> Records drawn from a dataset

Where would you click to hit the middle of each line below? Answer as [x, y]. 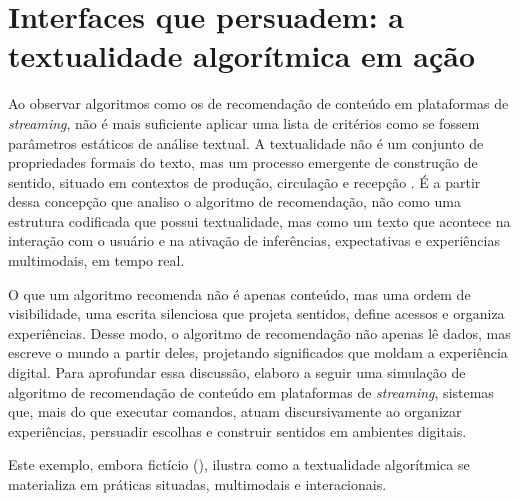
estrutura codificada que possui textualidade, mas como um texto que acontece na [259, 220]
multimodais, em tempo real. [96, 260]
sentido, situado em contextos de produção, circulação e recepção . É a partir [244, 181]
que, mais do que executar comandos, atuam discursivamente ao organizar [235, 411]
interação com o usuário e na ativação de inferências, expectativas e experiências [254, 240]
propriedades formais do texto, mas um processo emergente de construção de [243, 162]
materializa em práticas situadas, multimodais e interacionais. [197, 484]
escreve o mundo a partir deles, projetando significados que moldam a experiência [258, 352]
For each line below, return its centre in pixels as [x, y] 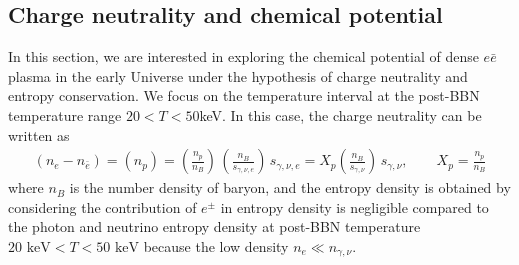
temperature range [65, 114]
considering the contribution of [102, 206]
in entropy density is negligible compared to [354, 206]
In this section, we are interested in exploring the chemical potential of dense [243, 56]
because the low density [216, 245]
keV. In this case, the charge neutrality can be [340, 114]
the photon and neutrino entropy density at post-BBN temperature [214, 226]
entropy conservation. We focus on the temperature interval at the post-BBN [244, 95]
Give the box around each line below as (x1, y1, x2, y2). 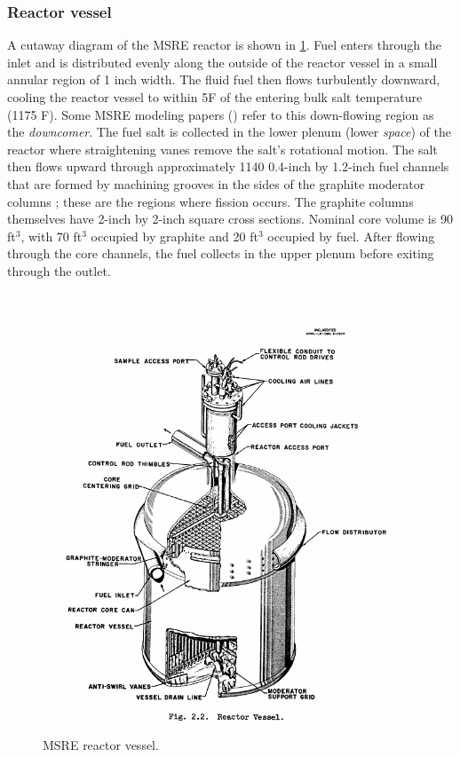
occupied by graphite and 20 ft (91, 226, 258, 245)
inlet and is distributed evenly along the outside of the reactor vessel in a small (7, 52, 438, 71)
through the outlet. (7, 261, 111, 280)
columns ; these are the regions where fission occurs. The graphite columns (7, 192, 414, 210)
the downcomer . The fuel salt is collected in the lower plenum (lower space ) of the (7, 122, 452, 141)
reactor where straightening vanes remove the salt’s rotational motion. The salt (7, 139, 438, 158)
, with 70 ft (20, 226, 83, 245)
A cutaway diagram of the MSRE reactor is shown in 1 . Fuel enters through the (7, 35, 442, 54)
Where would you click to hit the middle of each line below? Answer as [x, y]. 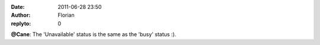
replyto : [21, 23]
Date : [18, 7]
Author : [21, 15]
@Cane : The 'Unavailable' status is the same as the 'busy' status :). [94, 34]
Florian [66, 15]
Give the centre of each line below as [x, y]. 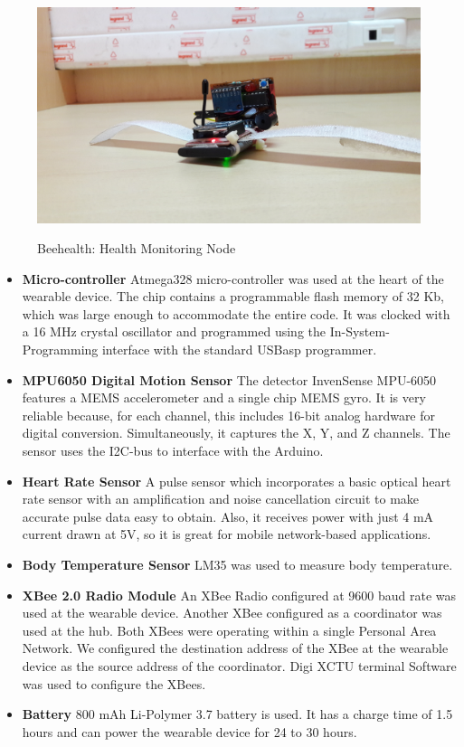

> Exercise brief
Without including the pictures, copy all of the data exactly.

> Answer to the exercise
Where would you click to hit the middle of each line below? Answer as [x, y]. 
estrutura codificada que possui textualidade, mas como um texto que acontece na [259, 220]
multimodais, em tempo real. [96, 260]
sentido, situado em contextos de produção, circulação e recepção . É a partir [244, 181]
que, mais do que executar comandos, atuam discursivamente ao organizar [235, 411]
interação com o usuário e na ativação de inferências, expectativas e experiências [254, 240]
propriedades formais do texto, mas um processo emergente de construção de [243, 162]
materializa em práticas situadas, multimodais e interacionais. [197, 484]
escreve o mundo a partir deles, projetando significados que moldam a experiência [258, 352]
For each line below, return its centre in pixels as [x, y] 
temperature range [65, 114]
considering the contribution of [102, 206]
in entropy density is negligible compared to [354, 206]
In this section, we are interested in exploring the chemical potential of dense [243, 56]
because the low density [216, 245]
keV. In this case, the charge neutrality can be [340, 114]
the photon and neutrino entropy density at post-BBN temperature [214, 226]
entropy conservation. We focus on the temperature interval at the post-BBN [244, 95]
Give the box around each line below as (x1, y1, x2, y2). 
occupied by graphite and 20 ft (91, 226, 258, 245)
inlet and is distributed evenly along the outside of the reactor vessel in a small (7, 52, 438, 71)
through the outlet. (7, 261, 111, 280)
columns ; these are the regions where fission occurs. The graphite columns (7, 192, 414, 210)
the downcomer . The fuel salt is collected in the lower plenum (lower space ) of the (7, 122, 452, 141)
reactor where straightening vanes remove the salt’s rotational motion. The salt (7, 139, 438, 158)
, with 70 ft (20, 226, 83, 245)
A cutaway diagram of the MSRE reactor is shown in 1 . Fuel enters through the (7, 35, 442, 54)
Where would you click to hit the middle of each line below? Answer as [x, y]. 
replyto : [21, 23]
Date : [18, 7]
Author : [21, 15]
@Cane : The 'Unavailable' status is the same as the 'busy' status :). [94, 34]
Florian [66, 15]
Give the centre of each line below as [x, y]. 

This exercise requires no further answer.